American composer and musician

Alvin Derald Etler (February 19, 1913 - June 13, 1973) was an American composer and oboist.

== Career ==
A student of Paul Hindemith, Etler is noted for his highly rhythmic, harmonically and texturally complex compositional style, taking inspiration from the works of Bartók and Copland as well as the dissonant and accented styles of jazz.

Though he played with the Indianapolis Symphony in 1938, he abandoned his orchestral life shortly thereafter to focus on his increasingly successful compositional career (which earned him two Guggenheim Fellowships during this period). In 1942 he joined the faculty at Yale University as conductor of the university band and instructor of wind instruments, where he began his studies with Hindemith.
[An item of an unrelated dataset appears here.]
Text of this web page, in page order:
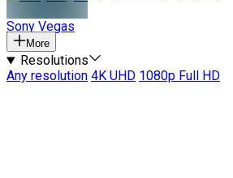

He also taught at Cornell University and University of Illinois before accepting a position at Smith College, which he held until his death.

Notable works include his two woodwind quintets (from 1955 and 1957), a bassoon sonata, the 1963 "Quintet for Brass Instruments", and "Fragments" for woodwind quartet.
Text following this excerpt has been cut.